▼
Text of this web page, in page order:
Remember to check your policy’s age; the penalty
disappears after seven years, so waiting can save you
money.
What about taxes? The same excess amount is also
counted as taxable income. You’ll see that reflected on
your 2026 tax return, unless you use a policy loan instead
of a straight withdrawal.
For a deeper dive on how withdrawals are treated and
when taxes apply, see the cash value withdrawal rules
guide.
▲
§ **What you are asked to do**
Return every line from the records above that holds the word "policy".

§ **Answer section**
Remember to check your policy’s age; the penalty
your 2026 tax return, unless you use a policy loan instead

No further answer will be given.